───── Source records

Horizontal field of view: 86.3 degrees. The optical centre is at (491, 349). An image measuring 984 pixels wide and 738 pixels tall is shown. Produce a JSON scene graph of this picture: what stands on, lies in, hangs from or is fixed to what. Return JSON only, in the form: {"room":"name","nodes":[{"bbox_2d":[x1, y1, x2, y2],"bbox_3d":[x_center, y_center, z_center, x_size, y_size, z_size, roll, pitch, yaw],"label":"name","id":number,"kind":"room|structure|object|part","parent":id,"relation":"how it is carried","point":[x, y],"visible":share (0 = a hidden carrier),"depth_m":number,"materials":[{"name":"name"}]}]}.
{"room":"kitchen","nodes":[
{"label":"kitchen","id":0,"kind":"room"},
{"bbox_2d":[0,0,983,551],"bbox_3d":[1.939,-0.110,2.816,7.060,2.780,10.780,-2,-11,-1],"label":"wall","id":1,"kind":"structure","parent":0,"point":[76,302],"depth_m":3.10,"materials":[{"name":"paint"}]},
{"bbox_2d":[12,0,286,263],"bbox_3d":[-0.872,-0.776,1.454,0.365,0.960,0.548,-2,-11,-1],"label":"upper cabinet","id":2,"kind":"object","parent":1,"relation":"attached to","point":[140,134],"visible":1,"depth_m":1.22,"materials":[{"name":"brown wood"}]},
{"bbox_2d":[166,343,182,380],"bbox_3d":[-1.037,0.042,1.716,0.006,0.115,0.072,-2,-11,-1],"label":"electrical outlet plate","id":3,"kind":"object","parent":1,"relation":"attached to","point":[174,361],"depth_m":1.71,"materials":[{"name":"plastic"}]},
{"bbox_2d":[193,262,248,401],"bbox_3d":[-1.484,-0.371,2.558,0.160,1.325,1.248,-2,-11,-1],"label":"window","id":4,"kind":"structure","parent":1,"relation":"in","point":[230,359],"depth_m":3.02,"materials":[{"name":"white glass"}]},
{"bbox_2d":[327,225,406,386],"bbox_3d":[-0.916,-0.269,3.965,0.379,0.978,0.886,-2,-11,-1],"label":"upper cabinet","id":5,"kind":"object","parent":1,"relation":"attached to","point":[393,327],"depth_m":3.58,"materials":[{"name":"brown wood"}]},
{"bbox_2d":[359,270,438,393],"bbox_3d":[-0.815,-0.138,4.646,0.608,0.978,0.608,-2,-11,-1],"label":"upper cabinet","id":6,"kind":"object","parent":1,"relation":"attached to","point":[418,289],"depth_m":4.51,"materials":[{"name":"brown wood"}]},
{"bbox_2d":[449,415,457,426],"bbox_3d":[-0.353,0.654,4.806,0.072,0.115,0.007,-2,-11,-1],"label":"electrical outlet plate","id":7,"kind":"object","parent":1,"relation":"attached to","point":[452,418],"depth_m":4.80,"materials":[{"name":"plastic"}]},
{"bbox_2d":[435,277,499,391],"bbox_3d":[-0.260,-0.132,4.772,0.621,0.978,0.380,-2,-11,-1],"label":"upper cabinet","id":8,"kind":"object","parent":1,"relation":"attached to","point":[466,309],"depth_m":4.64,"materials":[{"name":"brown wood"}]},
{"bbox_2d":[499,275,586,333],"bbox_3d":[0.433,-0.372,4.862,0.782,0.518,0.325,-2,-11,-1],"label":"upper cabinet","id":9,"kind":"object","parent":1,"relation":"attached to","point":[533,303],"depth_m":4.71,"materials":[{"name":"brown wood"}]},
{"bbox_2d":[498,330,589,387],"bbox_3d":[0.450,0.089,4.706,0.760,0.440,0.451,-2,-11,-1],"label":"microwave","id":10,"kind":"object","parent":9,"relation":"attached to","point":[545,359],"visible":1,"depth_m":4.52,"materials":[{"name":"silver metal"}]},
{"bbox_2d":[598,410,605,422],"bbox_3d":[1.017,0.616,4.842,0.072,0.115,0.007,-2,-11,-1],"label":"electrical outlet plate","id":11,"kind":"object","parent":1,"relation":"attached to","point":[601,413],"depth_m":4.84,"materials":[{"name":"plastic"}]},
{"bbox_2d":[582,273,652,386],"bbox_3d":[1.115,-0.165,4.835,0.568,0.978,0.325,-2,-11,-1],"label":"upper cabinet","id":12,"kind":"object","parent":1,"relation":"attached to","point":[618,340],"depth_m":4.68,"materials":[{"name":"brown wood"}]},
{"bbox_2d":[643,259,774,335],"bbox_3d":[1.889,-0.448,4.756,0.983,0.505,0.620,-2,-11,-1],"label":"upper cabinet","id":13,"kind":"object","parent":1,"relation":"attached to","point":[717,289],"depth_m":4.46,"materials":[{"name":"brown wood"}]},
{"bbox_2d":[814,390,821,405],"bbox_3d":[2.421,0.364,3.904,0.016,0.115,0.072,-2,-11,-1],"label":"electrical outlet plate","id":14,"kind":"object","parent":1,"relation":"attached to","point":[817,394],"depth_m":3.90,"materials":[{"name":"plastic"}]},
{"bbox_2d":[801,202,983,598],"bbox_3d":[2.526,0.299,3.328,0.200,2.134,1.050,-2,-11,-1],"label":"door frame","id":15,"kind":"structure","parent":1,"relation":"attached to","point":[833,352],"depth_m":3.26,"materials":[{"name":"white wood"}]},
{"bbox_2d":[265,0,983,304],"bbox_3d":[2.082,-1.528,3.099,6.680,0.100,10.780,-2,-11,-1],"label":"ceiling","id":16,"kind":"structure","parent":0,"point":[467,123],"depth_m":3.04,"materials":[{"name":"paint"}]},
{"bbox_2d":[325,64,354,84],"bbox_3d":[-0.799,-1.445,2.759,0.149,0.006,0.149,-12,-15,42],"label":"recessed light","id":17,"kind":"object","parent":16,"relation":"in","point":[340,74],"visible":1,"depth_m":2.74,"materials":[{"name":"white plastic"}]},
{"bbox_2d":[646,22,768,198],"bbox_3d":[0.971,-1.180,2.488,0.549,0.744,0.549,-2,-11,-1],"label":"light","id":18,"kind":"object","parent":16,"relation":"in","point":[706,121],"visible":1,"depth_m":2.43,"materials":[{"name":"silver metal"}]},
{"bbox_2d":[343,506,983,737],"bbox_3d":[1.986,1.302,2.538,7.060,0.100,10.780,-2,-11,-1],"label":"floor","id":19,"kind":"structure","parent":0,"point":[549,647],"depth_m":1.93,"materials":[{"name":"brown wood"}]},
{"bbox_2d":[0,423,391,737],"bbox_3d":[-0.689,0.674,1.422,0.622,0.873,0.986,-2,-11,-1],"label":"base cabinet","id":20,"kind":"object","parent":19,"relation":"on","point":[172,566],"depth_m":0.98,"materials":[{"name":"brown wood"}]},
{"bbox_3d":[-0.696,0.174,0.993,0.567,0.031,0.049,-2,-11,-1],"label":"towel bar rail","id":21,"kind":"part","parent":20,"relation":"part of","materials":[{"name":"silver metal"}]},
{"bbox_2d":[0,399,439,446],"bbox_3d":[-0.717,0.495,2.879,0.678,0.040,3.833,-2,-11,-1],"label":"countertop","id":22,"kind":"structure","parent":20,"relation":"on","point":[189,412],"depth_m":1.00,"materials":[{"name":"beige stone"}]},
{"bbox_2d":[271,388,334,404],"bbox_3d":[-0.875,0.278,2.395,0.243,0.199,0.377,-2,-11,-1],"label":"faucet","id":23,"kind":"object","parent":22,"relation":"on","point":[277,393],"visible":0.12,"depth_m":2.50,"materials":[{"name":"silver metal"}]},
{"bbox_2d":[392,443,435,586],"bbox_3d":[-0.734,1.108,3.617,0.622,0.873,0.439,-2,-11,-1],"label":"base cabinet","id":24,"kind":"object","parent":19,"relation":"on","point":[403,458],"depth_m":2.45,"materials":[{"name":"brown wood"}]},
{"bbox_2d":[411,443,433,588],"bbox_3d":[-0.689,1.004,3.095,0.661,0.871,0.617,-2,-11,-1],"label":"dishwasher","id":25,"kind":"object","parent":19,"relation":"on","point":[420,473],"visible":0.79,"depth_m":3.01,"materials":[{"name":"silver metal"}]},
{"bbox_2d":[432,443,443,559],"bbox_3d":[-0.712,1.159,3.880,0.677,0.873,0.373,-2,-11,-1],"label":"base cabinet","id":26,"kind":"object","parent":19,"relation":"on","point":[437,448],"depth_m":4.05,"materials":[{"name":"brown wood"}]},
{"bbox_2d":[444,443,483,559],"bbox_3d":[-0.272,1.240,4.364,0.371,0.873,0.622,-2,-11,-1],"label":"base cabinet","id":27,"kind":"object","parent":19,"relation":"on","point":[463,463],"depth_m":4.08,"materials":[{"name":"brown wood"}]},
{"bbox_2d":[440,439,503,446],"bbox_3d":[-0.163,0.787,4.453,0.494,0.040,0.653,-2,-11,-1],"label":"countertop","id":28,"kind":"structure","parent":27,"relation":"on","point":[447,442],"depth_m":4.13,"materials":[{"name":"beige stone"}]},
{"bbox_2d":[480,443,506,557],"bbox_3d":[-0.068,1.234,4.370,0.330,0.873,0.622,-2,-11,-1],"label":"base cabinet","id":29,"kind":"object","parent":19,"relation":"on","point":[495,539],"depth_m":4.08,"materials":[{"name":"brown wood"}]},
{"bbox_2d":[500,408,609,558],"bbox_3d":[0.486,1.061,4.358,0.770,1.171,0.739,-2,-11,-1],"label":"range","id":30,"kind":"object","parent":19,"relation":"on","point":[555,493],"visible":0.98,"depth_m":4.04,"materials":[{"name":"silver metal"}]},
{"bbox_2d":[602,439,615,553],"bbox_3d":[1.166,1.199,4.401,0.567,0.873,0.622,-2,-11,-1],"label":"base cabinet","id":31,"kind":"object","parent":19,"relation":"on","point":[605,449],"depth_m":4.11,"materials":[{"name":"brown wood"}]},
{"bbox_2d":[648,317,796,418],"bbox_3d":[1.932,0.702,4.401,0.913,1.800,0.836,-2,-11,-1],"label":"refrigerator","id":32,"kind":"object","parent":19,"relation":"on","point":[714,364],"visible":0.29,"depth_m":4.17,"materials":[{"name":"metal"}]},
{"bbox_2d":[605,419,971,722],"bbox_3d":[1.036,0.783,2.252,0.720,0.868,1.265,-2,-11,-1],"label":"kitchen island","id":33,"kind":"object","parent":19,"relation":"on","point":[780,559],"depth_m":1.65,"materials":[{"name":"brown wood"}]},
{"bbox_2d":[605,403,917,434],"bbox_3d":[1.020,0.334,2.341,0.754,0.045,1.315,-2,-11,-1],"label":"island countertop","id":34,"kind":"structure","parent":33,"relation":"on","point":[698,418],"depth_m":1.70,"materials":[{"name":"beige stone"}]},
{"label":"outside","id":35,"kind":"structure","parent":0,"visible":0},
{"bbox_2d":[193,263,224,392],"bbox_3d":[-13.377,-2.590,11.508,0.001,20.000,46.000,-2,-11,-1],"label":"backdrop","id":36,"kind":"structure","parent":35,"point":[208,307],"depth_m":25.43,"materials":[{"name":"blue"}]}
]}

──────────

**Directions for this task:**
Copy each line above that has the word "base".

**Task result:**
{"bbox_2d":[0,423,391,737],"bbox_3d":[-0.689,0.674,1.422,0.622,0.873,0.986,-2,-11,-1],"label":"base cabinet","id":20,"kind":"object","parent":19,"relation":"on","point":[172,566],"depth_m":0.98,"materials":[{"name":"brown wood"}]},
{"bbox_2d":[392,443,435,586],"bbox_3d":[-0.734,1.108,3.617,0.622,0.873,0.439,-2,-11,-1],"label":"base cabinet","id":24,"kind":"object","parent":19,"relation":"on","point":[403,458],"depth_m":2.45,"materials":[{"name":"brown wood"}]},
{"bbox_2d":[432,443,443,559],"bbox_3d":[-0.712,1.159,3.880,0.677,0.873,0.373,-2,-11,-1],"label":"base cabinet","id":26,"kind":"object","parent":19,"relation":"on","point":[437,448],"depth_m":4.05,"materials":[{"name":"brown wood"}]},
{"bbox_2d":[444,443,483,559],"bbox_3d":[-0.272,1.240,4.364,0.371,0.873,0.622,-2,-11,-1],"label":"base cabinet","id":27,"kind":"object","parent":19,"relation":"on","point":[463,463],"depth_m":4.08,"materials":[{"name":"brown wood"}]},
{"bbox_2d":[480,443,506,557],"bbox_3d":[-0.068,1.234,4.370,0.330,0.873,0.622,-2,-11,-1],"label":"base cabinet","id":29,"kind":"object","parent":19,"relation":"on","point":[495,539],"depth_m":4.08,"materials":[{"name":"brown wood"}]},
{"bbox_2d":[602,439,615,553],"bbox_3d":[1.166,1.199,4.401,0.567,0.873,0.622,-2,-11,-1],"label":"base cabinet","id":31,"kind":"object","parent":19,"relation":"on","point":[605,449],"depth_m":4.11,"materials":[{"name":"brown wood"}]},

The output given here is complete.